UPDATE Documents SET isIndexed = 1 WHERE documentId = @documentId

Initially this worked fine. When every document in the table was not indexed (i.e. all isIndexed values were 0) then each retrieval took about 5ms.

However as more and more documents were indexed then the retrieval time slowly increased. Currently it's about 150ms – a 30 time speed reduction. I note that the UPDATE statement always seems to run in under 2ms, so I know that's not a problem.

From the start the table has always had a non-clustered index on the isIndexed column, but the Actual Execution Plan shows the SQL Server uses an Index Scan (rather than Seek).

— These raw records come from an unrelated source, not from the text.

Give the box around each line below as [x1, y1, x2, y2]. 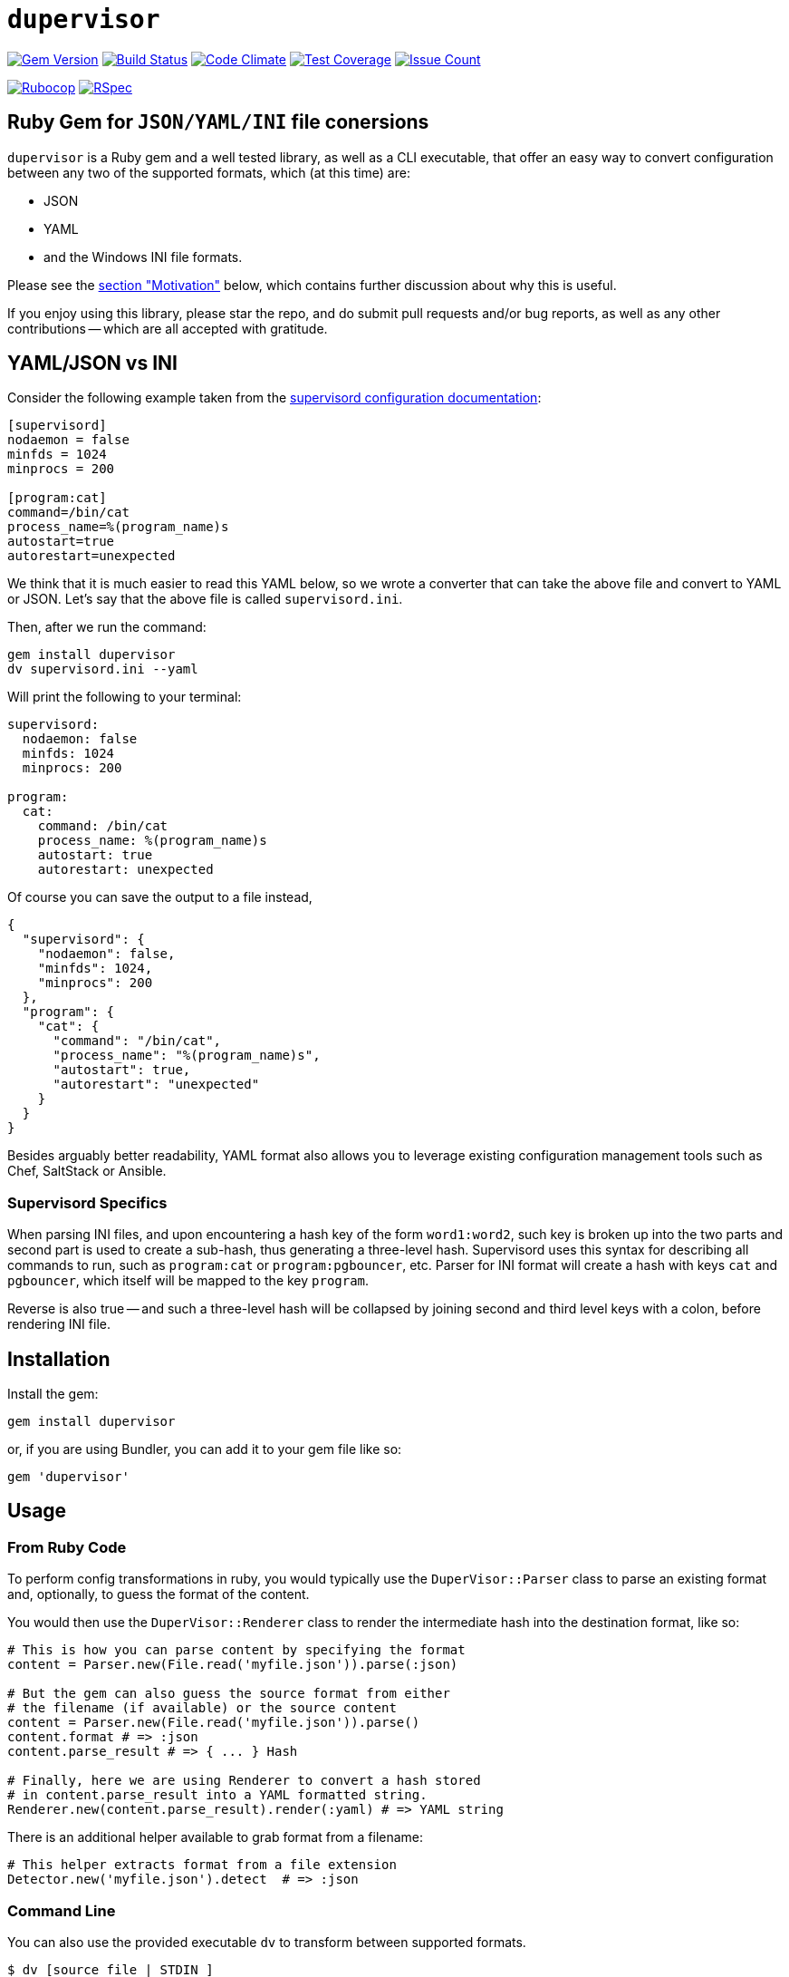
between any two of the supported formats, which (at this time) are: [7, 164, 410, 180]
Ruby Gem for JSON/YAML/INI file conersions [7, 111, 429, 134]
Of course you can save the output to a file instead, [7, 889, 313, 906]
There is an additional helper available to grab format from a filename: [7, 1829, 424, 1846]
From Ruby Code [7, 1537, 127, 1556]
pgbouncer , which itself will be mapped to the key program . [7, 1273, 370, 1289]
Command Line [7, 1901, 116, 1920]
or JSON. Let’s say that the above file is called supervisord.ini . [7, 591, 403, 607]

What can I do to speed up the system?

I am aware that the "isIndexed" column existing is bad in itself, but due to how the indexer works it can't request documents by documentId directly. For this and other reasons I can't accept any answers that don't solve the immediate problem at hand.

Best Answer

An index on the bit column isn't going to help at all because of selectivity. You should consider a filtered index:

CREATE INDEX unindexed ON dbo.Documents(documentId) WHERE IsIndexed = 0;

You should also include an ORDER BY documentId in your SELECT.

Though you should test this in a staging environment because it may help your SELECT but may offset that with a more expensive UPDATE.